## What to work on
Images are not wanted; transcribe the rest of the listing exactly.

:: Records for this exercise ::

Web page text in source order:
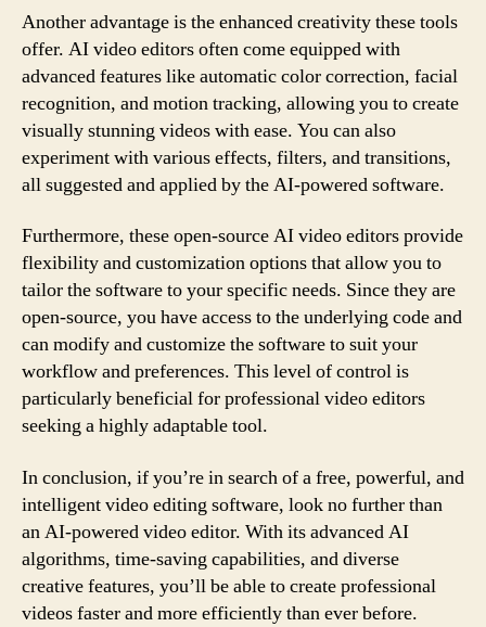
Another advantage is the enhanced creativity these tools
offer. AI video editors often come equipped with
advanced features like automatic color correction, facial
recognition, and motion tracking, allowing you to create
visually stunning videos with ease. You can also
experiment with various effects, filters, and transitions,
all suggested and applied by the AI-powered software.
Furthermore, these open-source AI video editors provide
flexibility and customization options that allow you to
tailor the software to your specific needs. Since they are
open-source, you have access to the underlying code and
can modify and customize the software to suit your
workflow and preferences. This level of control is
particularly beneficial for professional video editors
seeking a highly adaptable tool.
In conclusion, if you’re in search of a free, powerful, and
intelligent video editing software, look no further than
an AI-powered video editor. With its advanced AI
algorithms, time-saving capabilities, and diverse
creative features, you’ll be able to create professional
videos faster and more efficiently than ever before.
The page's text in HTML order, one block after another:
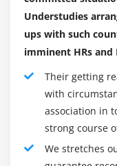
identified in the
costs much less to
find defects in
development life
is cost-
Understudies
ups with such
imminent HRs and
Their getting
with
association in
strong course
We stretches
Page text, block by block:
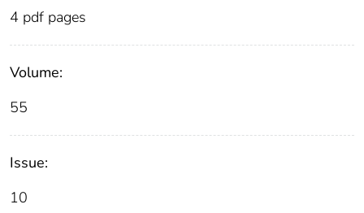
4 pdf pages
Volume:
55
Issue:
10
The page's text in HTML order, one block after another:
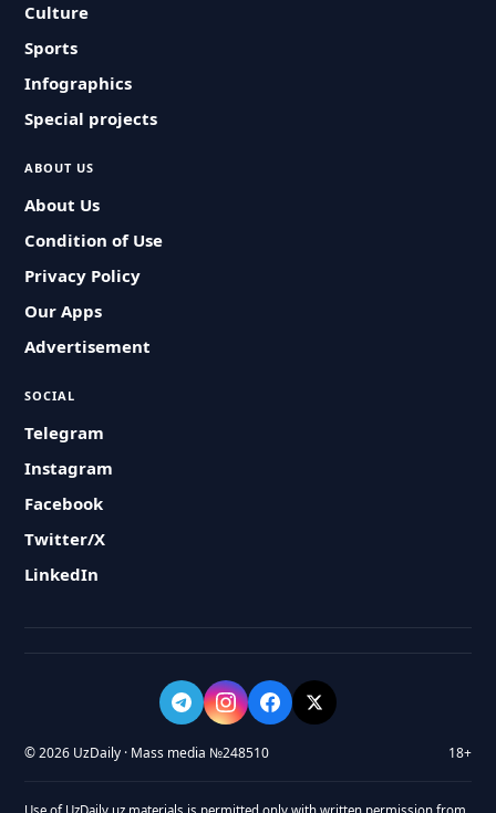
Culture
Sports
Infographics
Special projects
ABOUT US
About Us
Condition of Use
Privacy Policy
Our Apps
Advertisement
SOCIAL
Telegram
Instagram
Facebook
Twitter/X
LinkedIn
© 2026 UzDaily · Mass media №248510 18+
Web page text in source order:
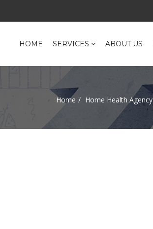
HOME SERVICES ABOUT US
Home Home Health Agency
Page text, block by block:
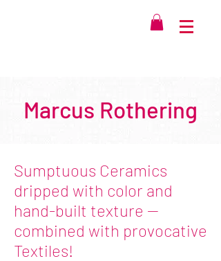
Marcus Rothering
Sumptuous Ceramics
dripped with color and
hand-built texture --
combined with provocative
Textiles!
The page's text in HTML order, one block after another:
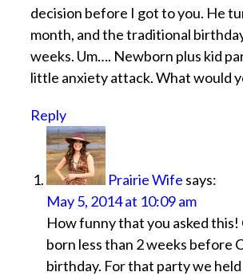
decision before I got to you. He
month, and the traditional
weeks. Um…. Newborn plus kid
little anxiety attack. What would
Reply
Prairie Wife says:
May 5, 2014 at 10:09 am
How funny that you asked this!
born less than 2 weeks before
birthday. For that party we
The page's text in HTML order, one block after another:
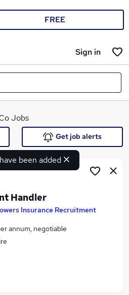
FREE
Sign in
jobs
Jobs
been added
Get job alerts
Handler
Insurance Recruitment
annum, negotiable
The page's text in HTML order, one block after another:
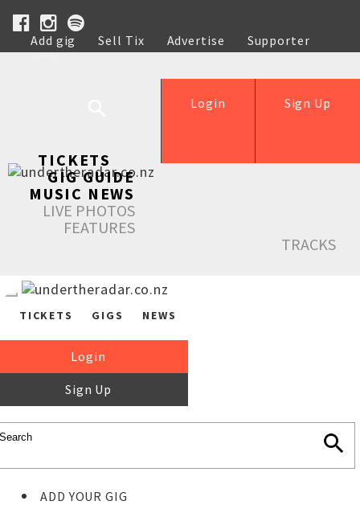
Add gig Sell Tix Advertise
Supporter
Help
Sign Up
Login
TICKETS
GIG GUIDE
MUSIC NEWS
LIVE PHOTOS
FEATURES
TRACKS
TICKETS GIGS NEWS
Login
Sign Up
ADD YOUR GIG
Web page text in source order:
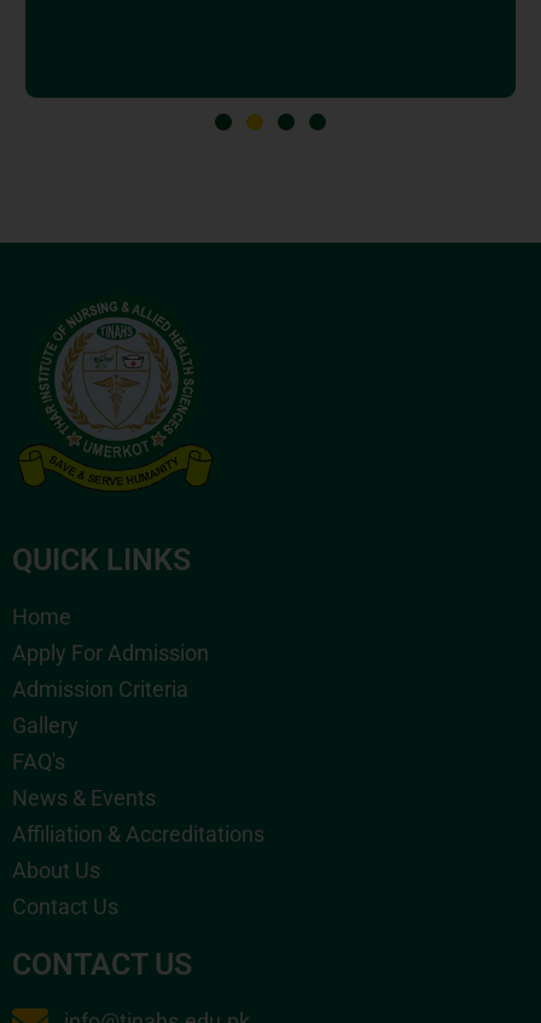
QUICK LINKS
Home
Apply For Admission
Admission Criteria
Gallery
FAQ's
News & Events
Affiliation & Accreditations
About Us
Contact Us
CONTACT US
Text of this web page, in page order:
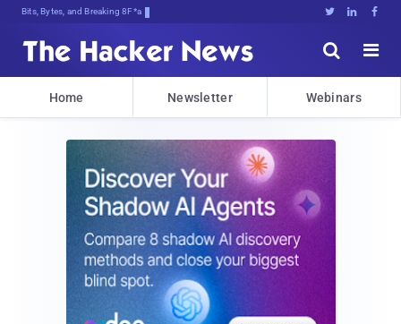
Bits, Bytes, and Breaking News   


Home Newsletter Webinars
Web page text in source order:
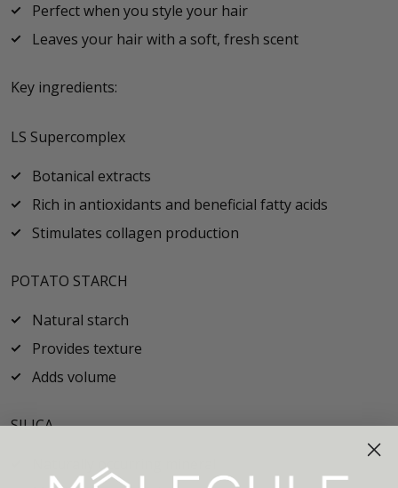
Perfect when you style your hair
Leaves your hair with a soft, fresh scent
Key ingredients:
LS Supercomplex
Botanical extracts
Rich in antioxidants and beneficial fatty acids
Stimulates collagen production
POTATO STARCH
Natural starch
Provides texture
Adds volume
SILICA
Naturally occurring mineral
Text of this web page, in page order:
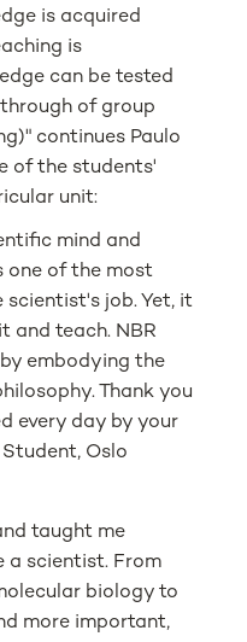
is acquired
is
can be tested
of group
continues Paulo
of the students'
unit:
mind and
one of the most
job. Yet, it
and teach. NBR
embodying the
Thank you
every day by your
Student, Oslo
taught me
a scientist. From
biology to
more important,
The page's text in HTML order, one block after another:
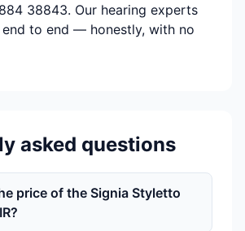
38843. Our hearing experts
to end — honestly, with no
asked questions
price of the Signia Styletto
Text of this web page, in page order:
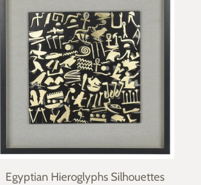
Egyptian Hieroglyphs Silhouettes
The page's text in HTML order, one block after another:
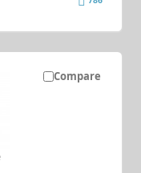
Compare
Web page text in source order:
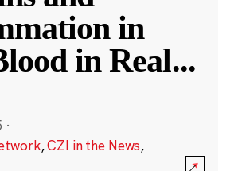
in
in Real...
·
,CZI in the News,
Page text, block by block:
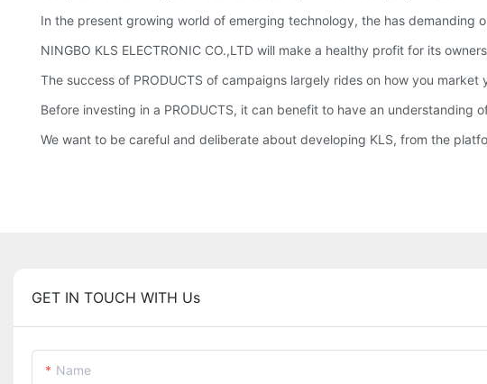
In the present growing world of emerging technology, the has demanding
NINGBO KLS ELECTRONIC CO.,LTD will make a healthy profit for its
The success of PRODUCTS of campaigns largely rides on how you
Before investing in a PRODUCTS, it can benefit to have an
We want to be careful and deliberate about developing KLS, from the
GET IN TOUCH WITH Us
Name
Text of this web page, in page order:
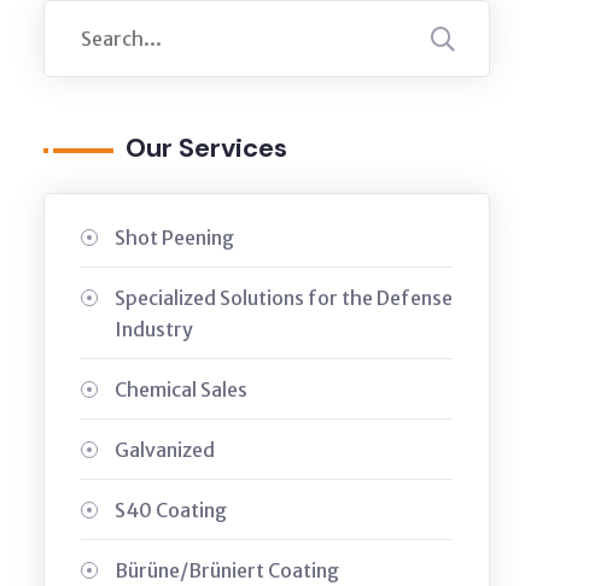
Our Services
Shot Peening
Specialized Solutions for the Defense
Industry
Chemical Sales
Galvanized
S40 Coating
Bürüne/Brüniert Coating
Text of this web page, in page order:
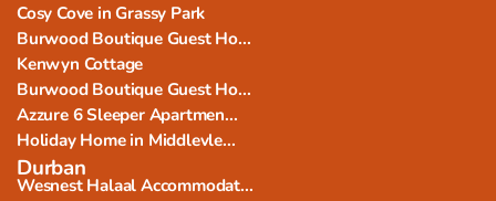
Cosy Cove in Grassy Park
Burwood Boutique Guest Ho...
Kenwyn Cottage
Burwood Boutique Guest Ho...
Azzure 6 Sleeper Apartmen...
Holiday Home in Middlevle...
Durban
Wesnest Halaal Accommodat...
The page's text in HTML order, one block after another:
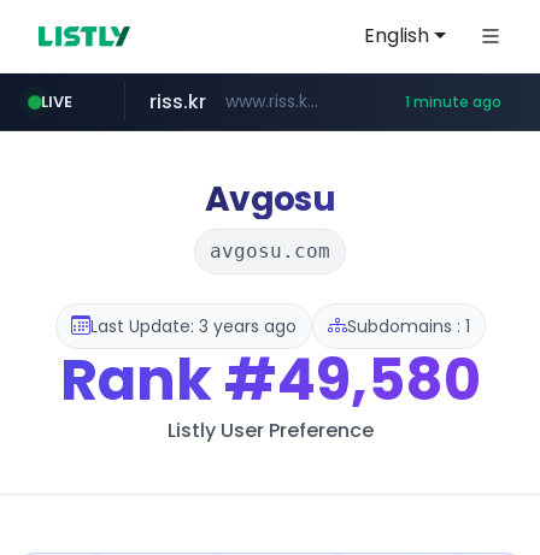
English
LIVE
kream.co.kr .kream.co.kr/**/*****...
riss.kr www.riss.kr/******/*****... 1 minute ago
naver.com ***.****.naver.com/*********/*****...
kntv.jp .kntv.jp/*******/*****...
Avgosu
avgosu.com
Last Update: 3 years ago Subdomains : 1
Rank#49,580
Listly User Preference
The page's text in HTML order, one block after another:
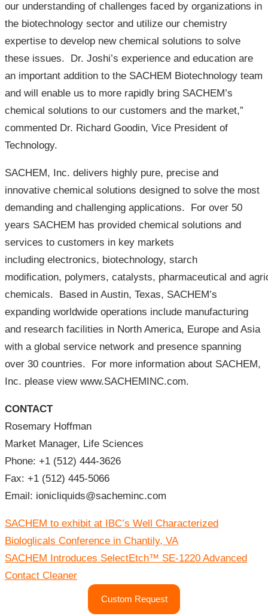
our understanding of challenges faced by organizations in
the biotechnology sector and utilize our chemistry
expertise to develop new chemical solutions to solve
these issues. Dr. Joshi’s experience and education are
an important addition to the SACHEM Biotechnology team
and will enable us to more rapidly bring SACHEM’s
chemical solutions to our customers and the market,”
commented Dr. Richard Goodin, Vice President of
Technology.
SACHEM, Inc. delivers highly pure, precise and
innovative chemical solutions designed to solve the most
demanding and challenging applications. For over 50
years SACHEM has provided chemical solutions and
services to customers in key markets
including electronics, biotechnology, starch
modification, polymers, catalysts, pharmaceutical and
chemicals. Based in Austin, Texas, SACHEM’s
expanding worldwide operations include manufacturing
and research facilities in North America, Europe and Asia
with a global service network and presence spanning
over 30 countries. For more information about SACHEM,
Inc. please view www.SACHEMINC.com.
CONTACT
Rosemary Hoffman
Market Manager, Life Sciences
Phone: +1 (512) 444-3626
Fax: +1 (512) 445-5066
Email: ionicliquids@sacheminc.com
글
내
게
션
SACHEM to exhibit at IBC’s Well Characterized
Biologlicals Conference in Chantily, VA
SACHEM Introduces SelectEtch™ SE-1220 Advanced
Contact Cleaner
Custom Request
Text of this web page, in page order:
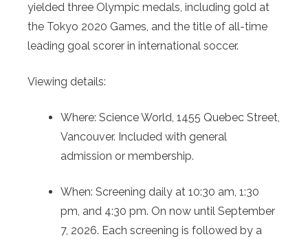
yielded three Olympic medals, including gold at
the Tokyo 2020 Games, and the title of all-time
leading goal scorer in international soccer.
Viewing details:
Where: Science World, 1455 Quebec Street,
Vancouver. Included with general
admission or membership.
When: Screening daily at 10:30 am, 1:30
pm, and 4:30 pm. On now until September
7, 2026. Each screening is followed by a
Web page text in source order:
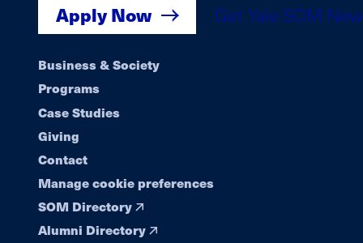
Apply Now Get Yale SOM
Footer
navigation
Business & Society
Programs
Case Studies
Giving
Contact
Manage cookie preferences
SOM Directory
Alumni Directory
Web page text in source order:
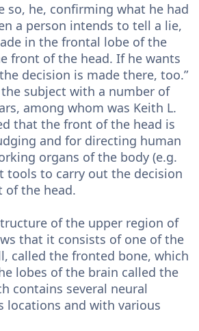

:::

## Answer to the problem
Web page text in source order:
Another advantage is the enhanced creativity these tools
offer. AI video editors often come equipped with
advanced features like automatic color correction, facial
recognition, and motion tracking, allowing you to create
visually stunning videos with ease. You can also
experiment with various effects, filters, and transitions,
all suggested and applied by the AI-powered software.
Furthermore, these open-source AI video editors provide
flexibility and customization options that allow you to
tailor the software to your specific needs. Since they are
open-source, you have access to the underlying code and
can modify and customize the software to suit your
workflow and preferences. This level of control is
particularly beneficial for professional video editors
seeking a highly adaptable tool.
In conclusion, if you’re in search of a free, powerful, and
intelligent video editing software, look no further than
an AI-powered video editor. With its advanced AI
algorithms, time-saving capabilities, and diverse
creative features, you’ll be able to create professional
videos faster and more efficiently than ever before.
The page's text in HTML order, one block after another:
identified in the
costs much less to
find defects in
development life
is cost-
Understudies
ups with such
imminent HRs and
Their getting
with
association in
strong course
We stretches
Page text, block by block:
4 pdf pages
Volume:
55
Issue:
10
The page's text in HTML order, one block after another:
Culture
Sports
Infographics
Special projects
ABOUT US
About Us
Condition of Use
Privacy Policy
Our Apps
Advertisement
SOCIAL
Telegram
Instagram
Facebook
Twitter/X
LinkedIn
© 2026 UzDaily · Mass media №248510 18+
Web page text in source order:
HOME SERVICES ABOUT US
Home Home Health Agency
Page text, block by block:
Marcus Rothering
Sumptuous Ceramics
dripped with color and
hand-built texture --
combined with provocative
Textiles!
The page's text in HTML order, one block after another:
decision before I got to you. He
month, and the traditional
weeks. Um…. Newborn plus kid
little anxiety attack. What would
Reply
Prairie Wife says:
May 5, 2014 at 10:09 am
How funny that you asked this!
born less than 2 weeks before
birthday. For that party we
The page's text in HTML order, one block after another:
FREE
Sign in
jobs
Jobs
been added
Get job alerts
Handler
Insurance Recruitment
annum, negotiable
The page's text in HTML order, one block after another:
Add gig Sell Tix Advertise
Supporter
Help
Sign Up
Login
TICKETS
GIG GUIDE
MUSIC NEWS
LIVE PHOTOS
FEATURES
TRACKS
TICKETS GIGS NEWS
Login
Sign Up
ADD YOUR GIG
Web page text in source order:
QUICK LINKS
Home
Apply For Admission
Admission Criteria
Gallery
FAQ's
News & Events
Affiliation & Accreditations
About Us
Contact Us
CONTACT US
Text of this web page, in page order:
Bits, Bytes, and Breaking News   


Home Newsletter Webinars
Web page text in source order:
Perfect when you style your hair
Leaves your hair with a soft, fresh scent
Key ingredients:
LS Supercomplex
Botanical extracts
Rich in antioxidants and beneficial fatty acids
Stimulates collagen production
POTATO STARCH
Natural starch
Provides texture
Adds volume
SILICA
Naturally occurring mineral
Text of this web page, in page order:
is acquired
is
can be tested
of group
continues Paulo
of the students'
unit:
mind and
one of the most
job. Yet, it
and teach. NBR
embodying the
Thank you
every day by your
Student, Oslo
taught me
a scientist. From
biology to
more important,
The page's text in HTML order, one block after another:
38843. Our hearing experts
to end — honestly, with no
asked questions
price of the Signia Styletto
Text of this web page, in page order:
Egyptian Hieroglyphs Silhouettes
The page's text in HTML order, one block after another:
Compare
Web page text in source order:
in
in Real...
·
,CZI in the News,
Page text, block by block:
In the present growing world of emerging technology, the has demanding
NINGBO KLS ELECTRONIC CO.,LTD will make a healthy profit for its
The success of PRODUCTS of campaigns largely rides on how you
Before investing in a PRODUCTS, it can benefit to have an
We want to be careful and deliberate about developing KLS, from the
GET IN TOUCH WITH Us
Name
Text of this web page, in page order:
Our Services
Shot Peening
Specialized Solutions for the Defense
Industry
Chemical Sales
Galvanized
S40 Coating
Bürüne/Brüniert Coating
Text of this web page, in page order:
Cosy Cove in Grassy Park
Burwood Boutique Guest Ho...
Kenwyn Cottage
Burwood Boutique Guest Ho...
Azzure 6 Sleeper Apartmen...
Holiday Home in Middlevle...
Durban
Wesnest Halaal Accommodat...
The page's text in HTML order, one block after another:
English
LIVE
kream.co.kr .kream.co.kr/**/*****...
riss.kr www.riss.kr/******/*****... 1 minute ago
naver.com ***.****.naver.com/*********/*****...
kntv.jp .kntv.jp/*******/*****...
Avgosu
avgosu.com
Last Update: 3 years ago Subdomains : 1
Rank#49,580
Listly User Preference
The page's text in HTML order, one block after another:
our understanding of challenges faced by organizations in
the biotechnology sector and utilize our chemistry
expertise to develop new chemical solutions to solve
these issues. Dr. Joshi’s experience and education are
an important addition to the SACHEM Biotechnology team
and will enable us to more rapidly bring SACHEM’s
chemical solutions to our customers and the market,”
commented Dr. Richard Goodin, Vice President of
Technology.
SACHEM, Inc. delivers highly pure, precise and
innovative chemical solutions designed to solve the most
demanding and challenging applications. For over 50
years SACHEM has provided chemical solutions and
services to customers in key markets
including electronics, biotechnology, starch
modification, polymers, catalysts, pharmaceutical and
chemicals. Based in Austin, Texas, SACHEM’s
expanding worldwide operations include manufacturing
and research facilities in North America, Europe and Asia
with a global service network and presence spanning
over 30 countries. For more information about SACHEM,
Inc. please view www.SACHEMINC.com.
CONTACT
Rosemary Hoffman
Market Manager, Life Sciences
Phone: +1 (512) 444-3626
Fax: +1 (512) 445-5066
Email: ionicliquids@sacheminc.com
글
내
게
션
SACHEM to exhibit at IBC’s Well Characterized
Biologlicals Conference in Chantily, VA
SACHEM Introduces SelectEtch™ SE-1220 Advanced
Contact Cleaner
Custom Request
Text of this web page, in page order:
yielded three Olympic medals, including gold at
the Tokyo 2020 Games, and the title of all-time
leading goal scorer in international soccer.
Viewing details:
Where: Science World, 1455 Quebec Street,
Vancouver. Included with general
admission or membership.
When: Screening daily at 10:30 am, 1:30
pm, and 4:30 pm. On now until September
7, 2026. Each screening is followed by a
Web page text in source order:
Apply Now Get Yale SOM
Footer
navigation
Business & Society
Programs
Case Studies
Giving
Contact
Manage cookie preferences
SOM Directory
Alumni Directory
Web page text in source order:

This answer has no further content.